Determining the State of a Pd/γ-Al<sub>2</sub>O<sub>3</sub> Catalyst Using Pulsed Flow and Transient Spectroscopy.

Abstract

A precise understanding of heterogeneous catalyst structure and activity is required to design more efficient, greener, industrial chemical processes. While it is possible to resolve both the structure and activity of a catalyst, their innate complexity means it is nontrivial to unambiguously assign one to the other. Herein, we demonstrate how transient measurements, coupled with kinetic modeling, can be used to resolve kinetics with sufficient precision such that it is possible to resolve the identity of an "active site" over technical catalysts. We find that under CO rich conditions the transient activity and coverage dependencies measured over a Pd/γ-Al₂O₃ catalyst during pulsed flow and transient spectroscopy CO oxidation experiments can be quantitatively predicted using a kinetic model derived from ultrahigh vacuum surface science experiments over Pd(111) single crystals.

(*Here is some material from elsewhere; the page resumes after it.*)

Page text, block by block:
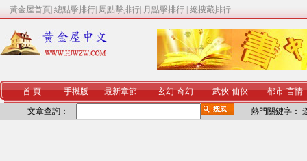
黃金屋首頁 總點擊排行 周點擊排行 月點擊排行 總搜藏排行
首 頁 手機版 最新章節 玄幻·奇幻 武俠·仙俠 都市·言情
文章查詢： 熱門關鍵字：
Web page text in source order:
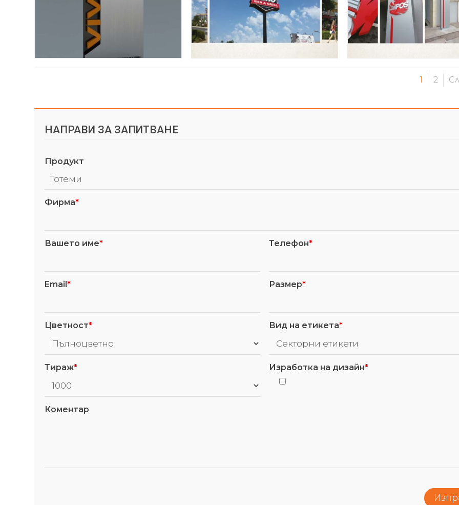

Thus, we conclude that the state (i.e., structure and composition of the active site) of the Pd/γ-Al₂O₃ catalyst under reaction conditions is equivalent to that of a Pd(111) surface. Instead of determining a catalyst's structure and assigning it to activity, we instead propose a new approach: using precise kinetic measurements to infer the catalyst's state. This approach enables the identification of active sites that have been challenging to resolve using traditional spectroscopic or microscopic methods, offering a powerful and complementary tool for designing new catalysts.